Stored entries
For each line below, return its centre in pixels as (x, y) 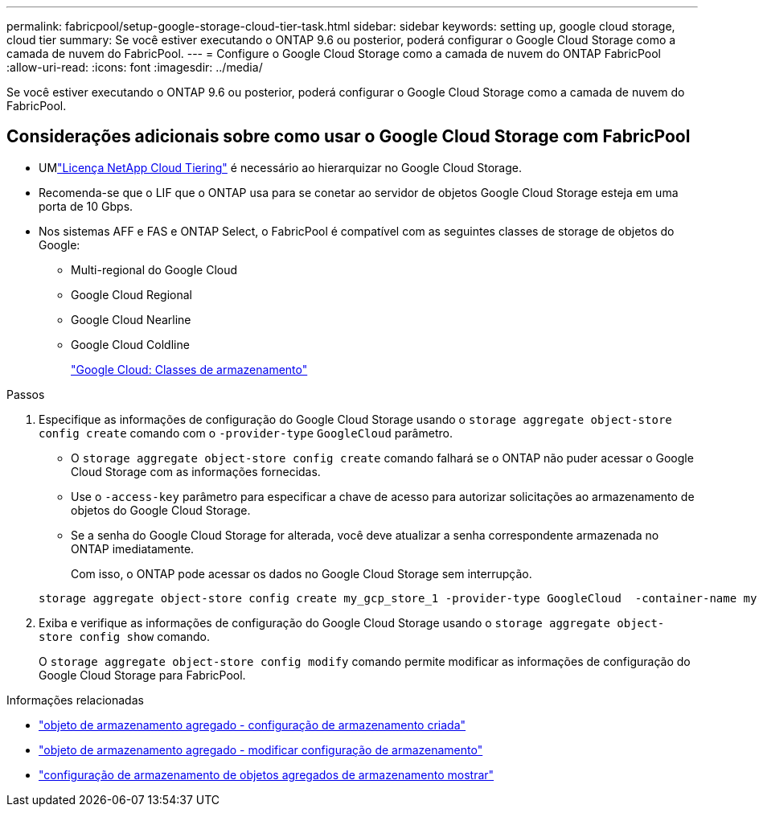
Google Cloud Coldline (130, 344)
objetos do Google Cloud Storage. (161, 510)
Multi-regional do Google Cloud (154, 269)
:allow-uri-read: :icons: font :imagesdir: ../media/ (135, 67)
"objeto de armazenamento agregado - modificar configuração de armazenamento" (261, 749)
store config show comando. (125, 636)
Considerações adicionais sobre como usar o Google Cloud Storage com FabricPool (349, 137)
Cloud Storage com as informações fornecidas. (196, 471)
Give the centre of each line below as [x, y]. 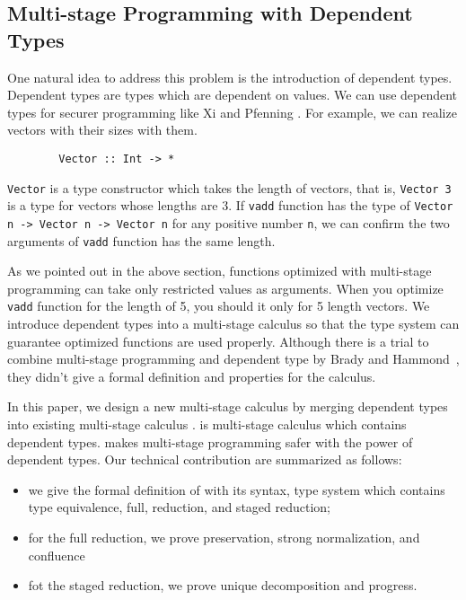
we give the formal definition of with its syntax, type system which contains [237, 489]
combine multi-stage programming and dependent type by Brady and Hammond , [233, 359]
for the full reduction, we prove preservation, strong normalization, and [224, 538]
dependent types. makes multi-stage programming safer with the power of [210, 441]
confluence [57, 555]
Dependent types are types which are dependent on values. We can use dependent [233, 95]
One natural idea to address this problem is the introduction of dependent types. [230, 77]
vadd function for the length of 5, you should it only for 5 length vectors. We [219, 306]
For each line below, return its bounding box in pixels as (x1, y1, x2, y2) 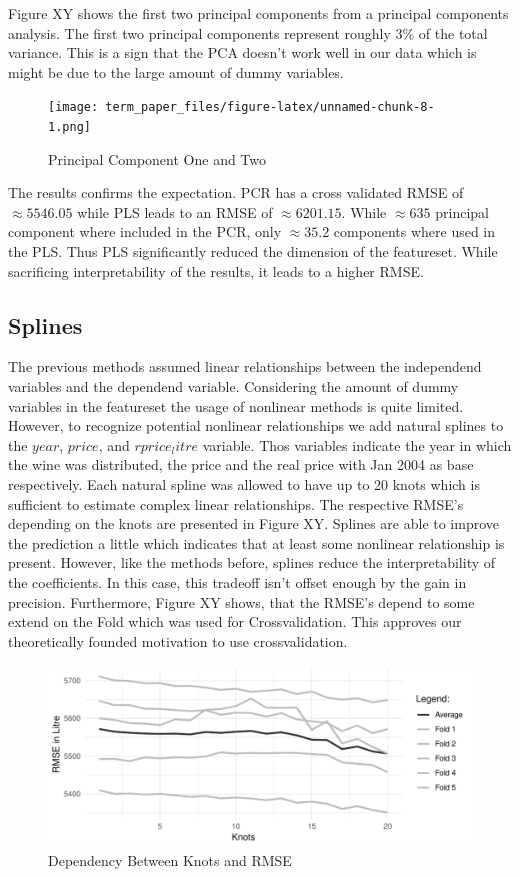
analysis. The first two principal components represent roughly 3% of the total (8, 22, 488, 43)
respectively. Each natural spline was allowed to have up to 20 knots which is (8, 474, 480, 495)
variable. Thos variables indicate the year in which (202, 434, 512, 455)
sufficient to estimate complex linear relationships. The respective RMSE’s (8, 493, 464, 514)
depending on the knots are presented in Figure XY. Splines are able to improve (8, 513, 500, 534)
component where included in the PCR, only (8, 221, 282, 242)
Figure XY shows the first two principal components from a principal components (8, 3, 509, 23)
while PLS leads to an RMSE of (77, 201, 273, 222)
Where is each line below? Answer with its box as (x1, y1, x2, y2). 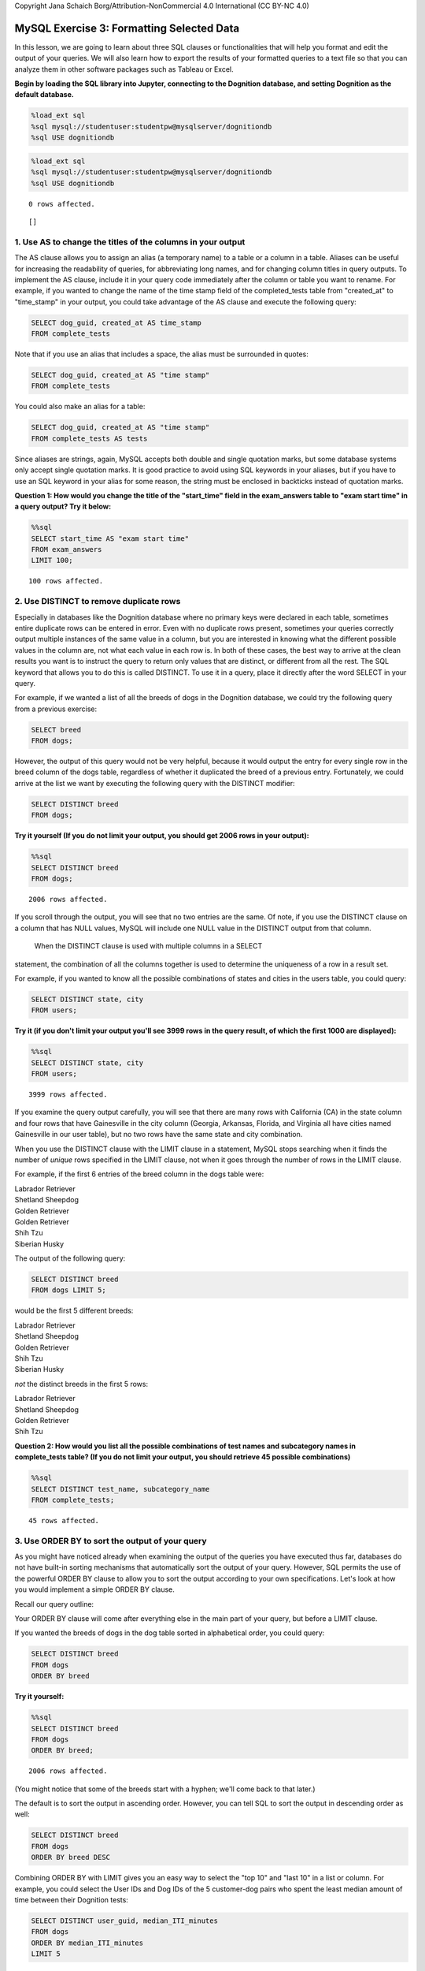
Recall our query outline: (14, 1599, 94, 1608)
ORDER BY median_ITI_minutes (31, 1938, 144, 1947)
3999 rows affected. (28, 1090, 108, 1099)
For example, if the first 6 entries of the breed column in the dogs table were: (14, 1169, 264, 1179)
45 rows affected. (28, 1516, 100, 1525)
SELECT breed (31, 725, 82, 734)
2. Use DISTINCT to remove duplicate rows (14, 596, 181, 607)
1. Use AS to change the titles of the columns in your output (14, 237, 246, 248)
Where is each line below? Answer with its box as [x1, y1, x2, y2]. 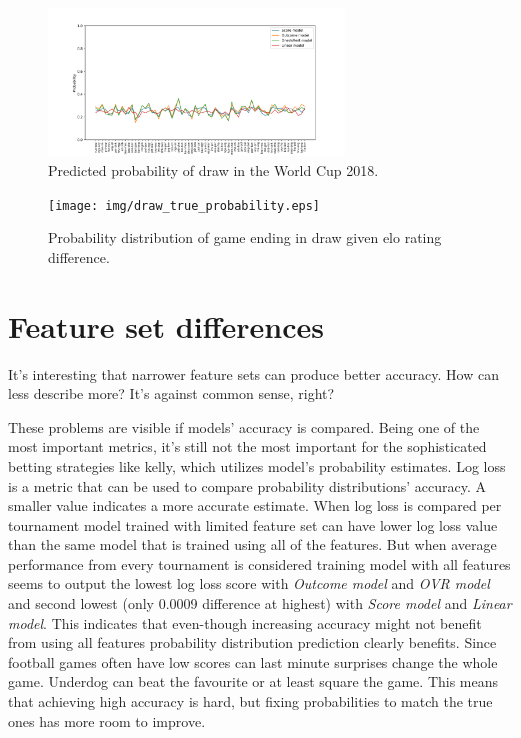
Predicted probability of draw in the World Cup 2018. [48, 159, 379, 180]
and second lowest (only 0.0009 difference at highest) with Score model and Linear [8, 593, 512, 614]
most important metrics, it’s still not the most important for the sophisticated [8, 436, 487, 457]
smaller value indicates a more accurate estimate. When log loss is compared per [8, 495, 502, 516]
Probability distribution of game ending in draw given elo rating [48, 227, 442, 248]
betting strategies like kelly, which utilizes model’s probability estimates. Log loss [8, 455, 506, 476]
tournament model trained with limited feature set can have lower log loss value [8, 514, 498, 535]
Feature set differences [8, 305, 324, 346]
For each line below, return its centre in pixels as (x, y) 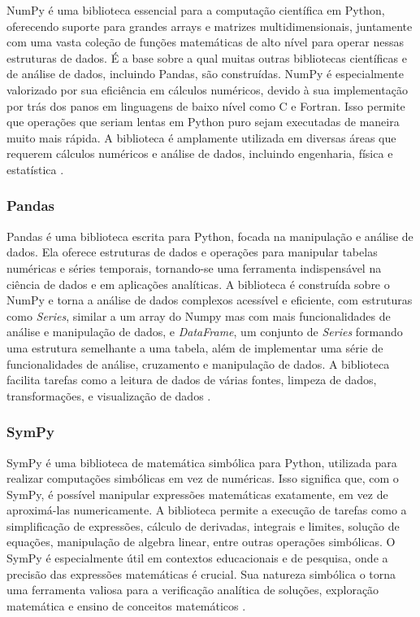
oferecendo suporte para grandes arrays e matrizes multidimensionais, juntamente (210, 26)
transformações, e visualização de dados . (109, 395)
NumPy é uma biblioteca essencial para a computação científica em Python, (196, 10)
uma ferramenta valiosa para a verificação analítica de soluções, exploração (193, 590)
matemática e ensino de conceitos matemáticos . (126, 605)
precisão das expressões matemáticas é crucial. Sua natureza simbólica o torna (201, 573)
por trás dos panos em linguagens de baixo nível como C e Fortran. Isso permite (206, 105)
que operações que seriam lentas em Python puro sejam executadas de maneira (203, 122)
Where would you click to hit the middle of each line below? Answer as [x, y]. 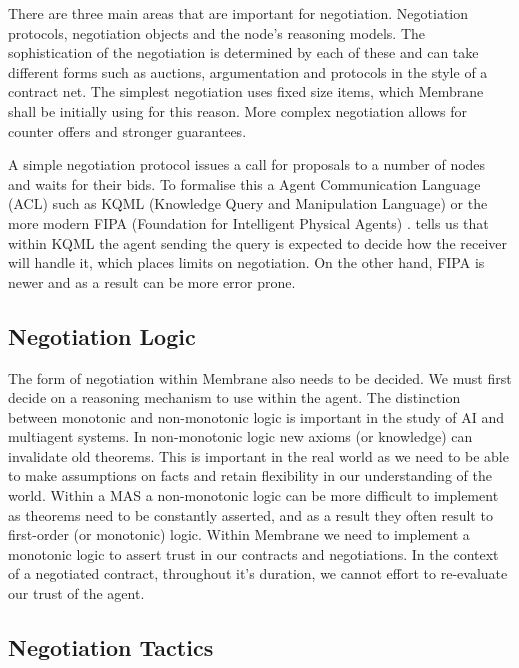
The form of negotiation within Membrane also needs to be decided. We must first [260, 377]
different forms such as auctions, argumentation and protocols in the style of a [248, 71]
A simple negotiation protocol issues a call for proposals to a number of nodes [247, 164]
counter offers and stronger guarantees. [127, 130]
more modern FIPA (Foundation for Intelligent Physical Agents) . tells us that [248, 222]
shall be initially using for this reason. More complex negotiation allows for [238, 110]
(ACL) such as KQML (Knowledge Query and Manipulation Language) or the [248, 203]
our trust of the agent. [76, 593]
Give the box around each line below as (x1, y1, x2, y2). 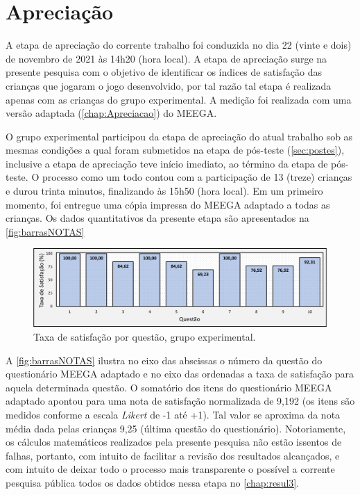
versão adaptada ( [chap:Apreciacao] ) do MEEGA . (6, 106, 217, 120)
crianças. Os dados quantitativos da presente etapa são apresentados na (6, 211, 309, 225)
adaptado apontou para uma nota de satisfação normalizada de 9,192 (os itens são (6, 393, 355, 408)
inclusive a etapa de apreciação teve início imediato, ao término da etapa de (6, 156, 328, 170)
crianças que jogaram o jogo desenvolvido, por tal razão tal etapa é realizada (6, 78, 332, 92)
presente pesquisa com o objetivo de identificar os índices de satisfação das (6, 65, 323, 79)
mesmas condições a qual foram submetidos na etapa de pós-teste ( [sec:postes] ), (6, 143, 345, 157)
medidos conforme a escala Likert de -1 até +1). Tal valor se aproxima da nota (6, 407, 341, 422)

## Your task:
Copy word for word the lines above, starting at the line containing "SELECT breed (31, 725, 82, 734)" and ending at the line containing "Where would you", inclusive, with no pictures.

## Your response:
SELECT breed (31, 725, 82, 734)
2. Use DISTINCT to remove duplicate rows (14, 596, 181, 607)
1. Use AS to change the titles of the columns in your output (14, 237, 246, 248)
Where is each line below? Answer with its box as [x1, y1, x2, y2]. 
Predicted probability of draw in the World Cup 2018. [48, 159, 379, 180]
and second lowest (only 0.0009 difference at highest) with Score model and Linear [8, 593, 512, 614]
most important metrics, it’s still not the most important for the sophisticated [8, 436, 487, 457]
smaller value indicates a more accurate estimate. When log loss is compared per [8, 495, 502, 516]
Probability distribution of game ending in draw given elo rating [48, 227, 442, 248]
betting strategies like kelly, which utilizes model’s probability estimates. Log loss [8, 455, 506, 476]
tournament model trained with limited feature set can have lower log loss value [8, 514, 498, 535]
Feature set differences [8, 305, 324, 346]
For each line below, return its centre in pixels as (x, y) 
oferecendo suporte para grandes arrays e matrizes multidimensionais, juntamente (210, 26)
transformações, e visualização de dados . (109, 395)
NumPy é uma biblioteca essencial para a computação científica em Python, (196, 10)
uma ferramenta valiosa para a verificação analítica de soluções, exploração (193, 590)
matemática e ensino de conceitos matemáticos . (126, 605)
precisão das expressões matemáticas é crucial. Sua natureza simbólica o torna (201, 573)
por trás dos panos em linguagens de baixo nível como C e Fortran. Isso permite (206, 105)
que operações que seriam lentas em Python puro sejam executadas de maneira (203, 122)
Where would you click to hit the middle of each line below? Answer as [x, y]. 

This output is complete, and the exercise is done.